WHAT TO WORK ON: Repeat only the lines between the one with "MusicaIn-store" and the end of the material below, both ends included. Omit any picture.
----------------
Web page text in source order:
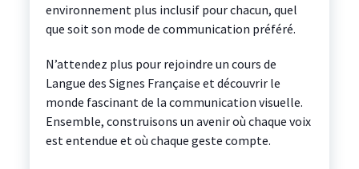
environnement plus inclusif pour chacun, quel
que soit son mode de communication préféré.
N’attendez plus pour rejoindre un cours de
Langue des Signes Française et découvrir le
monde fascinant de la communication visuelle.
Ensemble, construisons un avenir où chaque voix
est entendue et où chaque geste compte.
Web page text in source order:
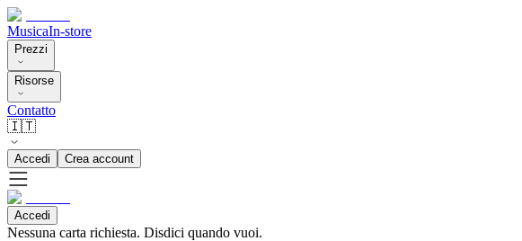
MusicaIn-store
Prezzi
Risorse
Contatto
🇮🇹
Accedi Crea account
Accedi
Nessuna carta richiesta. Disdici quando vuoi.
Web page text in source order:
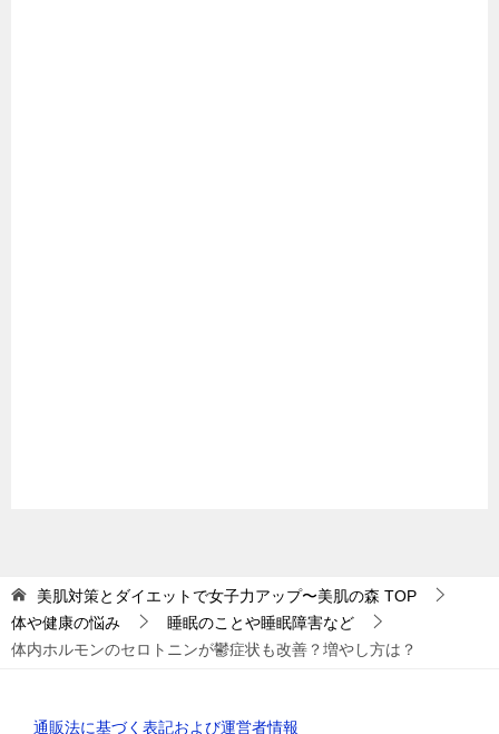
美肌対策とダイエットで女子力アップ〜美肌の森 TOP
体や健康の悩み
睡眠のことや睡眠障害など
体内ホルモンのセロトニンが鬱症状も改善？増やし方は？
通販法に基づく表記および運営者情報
----------------
WORKED SOLUTION:
MusicaIn-store
Prezzi
Risorse
Contatto
🇮🇹
Accedi Crea account
Accedi
Nessuna carta richiesta. Disdici quando vuoi.
Web page text in source order:
美肌対策とダイエットで女子力アップ〜美肌の森 TOP
体や健康の悩み
睡眠のことや睡眠障害など
体内ホルモンのセロトニンが鬱症状も改善？増やし方は？
通販法に基づく表記および運営者情報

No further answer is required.